*Task to complete*:
Print out the entries below with no edits.

Source data:
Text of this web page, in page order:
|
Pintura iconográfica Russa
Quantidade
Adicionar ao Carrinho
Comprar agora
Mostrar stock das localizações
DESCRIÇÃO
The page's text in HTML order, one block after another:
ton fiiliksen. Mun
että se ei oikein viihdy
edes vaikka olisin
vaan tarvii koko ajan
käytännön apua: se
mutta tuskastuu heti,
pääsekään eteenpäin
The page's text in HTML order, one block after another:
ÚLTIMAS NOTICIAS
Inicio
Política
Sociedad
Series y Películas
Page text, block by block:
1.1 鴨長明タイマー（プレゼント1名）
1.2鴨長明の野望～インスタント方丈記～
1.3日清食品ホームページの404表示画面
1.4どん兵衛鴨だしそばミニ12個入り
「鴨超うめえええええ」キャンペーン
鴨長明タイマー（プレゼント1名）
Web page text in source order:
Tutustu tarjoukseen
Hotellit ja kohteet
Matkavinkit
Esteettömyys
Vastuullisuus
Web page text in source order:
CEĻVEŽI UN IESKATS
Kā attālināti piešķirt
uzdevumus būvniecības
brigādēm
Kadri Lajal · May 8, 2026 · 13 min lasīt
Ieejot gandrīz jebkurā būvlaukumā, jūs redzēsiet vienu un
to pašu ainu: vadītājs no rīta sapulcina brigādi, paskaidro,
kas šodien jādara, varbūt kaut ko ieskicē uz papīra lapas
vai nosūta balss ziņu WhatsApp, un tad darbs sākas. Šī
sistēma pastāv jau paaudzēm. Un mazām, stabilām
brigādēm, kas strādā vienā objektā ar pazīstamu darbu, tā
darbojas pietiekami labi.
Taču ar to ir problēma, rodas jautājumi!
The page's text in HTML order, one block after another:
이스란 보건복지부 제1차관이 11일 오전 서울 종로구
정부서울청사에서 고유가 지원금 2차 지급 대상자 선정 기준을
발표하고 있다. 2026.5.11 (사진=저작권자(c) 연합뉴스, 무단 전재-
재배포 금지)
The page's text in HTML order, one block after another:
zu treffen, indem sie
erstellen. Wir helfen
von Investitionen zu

*Output of the exercise*:
Text of this web page, in page order:
|
Pintura iconográfica Russa
Quantidade
Adicionar ao Carrinho
Comprar agora
Mostrar stock das localizações
DESCRIÇÃO
The page's text in HTML order, one block after another:
ton fiiliksen. Mun
että se ei oikein viihdy
edes vaikka olisin
vaan tarvii koko ajan
käytännön apua: se
mutta tuskastuu heti,
pääsekään eteenpäin
The page's text in HTML order, one block after another:
ÚLTIMAS NOTICIAS
Inicio
Política
Sociedad
Series y Películas
Page text, block by block:
1.1 鴨長明タイマー（プレゼント1名）
1.2鴨長明の野望～インスタント方丈記～
1.3日清食品ホームページの404表示画面
1.4どん兵衛鴨だしそばミニ12個入り
「鴨超うめえええええ」キャンペーン
鴨長明タイマー（プレゼント1名）
Web page text in source order:
Tutustu tarjoukseen
Hotellit ja kohteet
Matkavinkit
Esteettömyys
Vastuullisuus
Web page text in source order:
CEĻVEŽI UN IESKATS
Kā attālināti piešķirt
uzdevumus būvniecības
brigādēm
Kadri Lajal · May 8, 2026 · 13 min lasīt
Ieejot gandrīz jebkurā būvlaukumā, jūs redzēsiet vienu un
to pašu ainu: vadītājs no rīta sapulcina brigādi, paskaidro,
kas šodien jādara, varbūt kaut ko ieskicē uz papīra lapas
vai nosūta balss ziņu WhatsApp, un tad darbs sākas. Šī
sistēma pastāv jau paaudzēm. Un mazām, stabilām
brigādēm, kas strādā vienā objektā ar pazīstamu darbu, tā
darbojas pietiekami labi.
Taču ar to ir problēma, rodas jautājumi!
The page's text in HTML order, one block after another:
이스란 보건복지부 제1차관이 11일 오전 서울 종로구
정부서울청사에서 고유가 지원금 2차 지급 대상자 선정 기준을
발표하고 있다. 2026.5.11 (사진=저작권자(c) 연합뉴스, 무단 전재-
재배포 금지)
The page's text in HTML order, one block after another:
zu treffen, indem sie
erstellen. Wir helfen
von Investitionen zu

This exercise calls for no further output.